Выбрать главу

Письмо это не содержит ничего личного и, по сути дела, является открытым вызовом тем, кого Пушкин позже назовет «молодыми якобинцами». И хотя заканчивалось оно выражением стремления к примирению, это не более чем урок терпимости, который Карамзин преподавал своим молодым друзьям. Можно не сомневаться, что содержание письма стало известно не только Вяземскому, – оно наверняка дошло до того «коллективного адресата», которому и было послано. Содержалась там и еще одна важная мысль. Когда Карамзин писал, что для него «приятнее идти в комедию, нежели в залу национального собрания или в камеру депутатов», он явно намекал на свое времяпрепровождение в Париже в 1790 году. Тем самым он давал понять молодым людям, что либеральные идеи, которые ими воспринимаются как что-то новое, ему уже давно знакомы, а впечатление от книги мадам де Сталь намного слабее, чем впечатления от Французской революции, увиденной собственными глазами.

Итак, адресат этого письма – круг либеральной молодежи, включающий, кроме Вяземского, младших братьев Тургеневых, А. С. Пушкина, Н. М. Муравьева и др. Эти люди письмо Карамзина не могли воспринять иначе, как вызов, и, вероятно, Муравьев, приняв его, взялся опровергать карамзинские представления о Французской революции.

Из отрывочных заметок, оставленных на полях «Писем русского путешественника» между 1818 и 1820 годами, можно вполне представить позицию их автора. В сознании Никиты Муравьева, хорошо знавшего все творчество Карамзина, «Письма русского путешественника» и «История государства Российского», несомненно, соединены единой историко-политической концепцией. Спор ведется не столько с Карамзиным-историком (это внешний, хотя и, безусловно, важный план), но с Карамзиным – политическим мыслителем. Муравьев ищет истоки исторических воззрений Карамзина и попутно, «для себя» (только этим можно объяснить их бесцеремонный стиль), делает критические замечания. Раздражение, которое при этом испытывает «молодой якобинец», объясняется не столько несогласием с автором «Писем», сколько «неуловимостью» его концепции. Все было бы намного проще, если бы Карамзин объявил себя ярым противником революции и ее идей, но этого-то как раз и нельзя найти в его произведении.
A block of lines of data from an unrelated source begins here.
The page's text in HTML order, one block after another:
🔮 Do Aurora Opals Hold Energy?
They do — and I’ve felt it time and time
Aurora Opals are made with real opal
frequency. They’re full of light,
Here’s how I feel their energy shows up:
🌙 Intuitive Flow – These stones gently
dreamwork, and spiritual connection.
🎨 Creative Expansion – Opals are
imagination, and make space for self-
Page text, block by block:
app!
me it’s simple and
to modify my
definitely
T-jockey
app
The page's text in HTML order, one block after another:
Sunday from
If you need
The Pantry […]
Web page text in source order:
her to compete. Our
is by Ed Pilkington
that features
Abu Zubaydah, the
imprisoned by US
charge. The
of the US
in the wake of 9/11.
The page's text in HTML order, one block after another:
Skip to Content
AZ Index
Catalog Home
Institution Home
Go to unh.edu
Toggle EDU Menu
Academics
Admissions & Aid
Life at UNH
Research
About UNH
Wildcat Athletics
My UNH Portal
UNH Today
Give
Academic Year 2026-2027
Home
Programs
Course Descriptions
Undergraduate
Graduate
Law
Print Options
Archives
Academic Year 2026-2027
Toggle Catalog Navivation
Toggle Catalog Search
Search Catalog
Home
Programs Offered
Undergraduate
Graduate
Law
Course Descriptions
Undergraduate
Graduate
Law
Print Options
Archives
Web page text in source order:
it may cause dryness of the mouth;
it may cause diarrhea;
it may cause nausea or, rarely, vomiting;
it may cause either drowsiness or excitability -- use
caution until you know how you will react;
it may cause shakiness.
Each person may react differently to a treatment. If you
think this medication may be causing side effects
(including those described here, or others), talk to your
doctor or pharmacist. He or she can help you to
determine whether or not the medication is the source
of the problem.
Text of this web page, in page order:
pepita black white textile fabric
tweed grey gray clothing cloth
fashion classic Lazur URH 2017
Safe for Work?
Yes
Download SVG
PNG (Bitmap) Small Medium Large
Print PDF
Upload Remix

Сложность отношения Карамзина к революции состоит в том, что оно не могло быть описано ни на одном из существовавших тогда политических языков. Все попытки представить это отношение как реакционное, консервативное или даже консервативно-либеральное не дают никаких результатов. Для Карамзина революция – дело человеческих рук, и она такова, каковы люди, делающие ее. Поэтому вместо готовых оценок читателю предлагается описание революционных событий, человеческих характеров, мнений и т.д. Это особенно раздражало Муравьева, который, как следует из заметок на полях «Писем», видел в начале революции не предвестие грядущих бед, а торжество идей свободы и справедливости.

Революция не кажется Муравьеву фатальным событием. Она – порождение несправедливых социальных отношений. В отличие от Карамзина, он видит здесь не проявление злой воли отдельных людей, а вполне законное сопротивление социальному гнету. Такая точка зрения близка мадам де Сталь, которая показала в своей книге целую систему злоупотреблений и притеснений народа в условиях абсолютной монархии. Особое неприятие у Муравьева вызывает позитивная программа Карамзина, направленная на исправление нравов, а не общества: «Когда люди уверятся, что для собственного их счастья добродетель необходима, тогда настанет век златой, и во всяком правлении человек насладится мирным благополучием жизни. Всякие же насильственные потрясения гибельны, и каждый бунтовщик готовит себе эшафот». Комментарий: «Так глупо, что нет и возражений». Против сочувственно сентиментального описания королевской четы Муравьев написал: «Какая дичь – как все это глупо». Подчеркнув в «Письмах» слова: «Народ любит кровь Царскую», он делает пометку: «От глупости». Не могла вызвать его сочувствия и явная идеализация старого режима. «Французская монархия, – пишет Карамзин, – производила великих Государей, великих министров, великих людей в разных родах; под ее мирною сенью возрастали науки и художества; жизнь общественная украшалась цветами приятностей; бедный находил себе хлеб, богатый наслаждался своим избытком… Но дерзкие подняли секиру на священное дерево, говоря: мы лучше сделаем!» Муравьев полемически приписал: «И лучше сделали!», а против всего отрывка – только одно слово: «Неправда». Наибольшее раздражение у него вызвал следующий фрагмент: «Всякое гражданское общество, веками утвержденное, есть святыня для добрых граждан; и в самом несовершеннейшем надобно удивляться чудесной гармонии, благоустройству, порядку». Подчеркнув эти слова, декабрист написал между ними: «Дурак».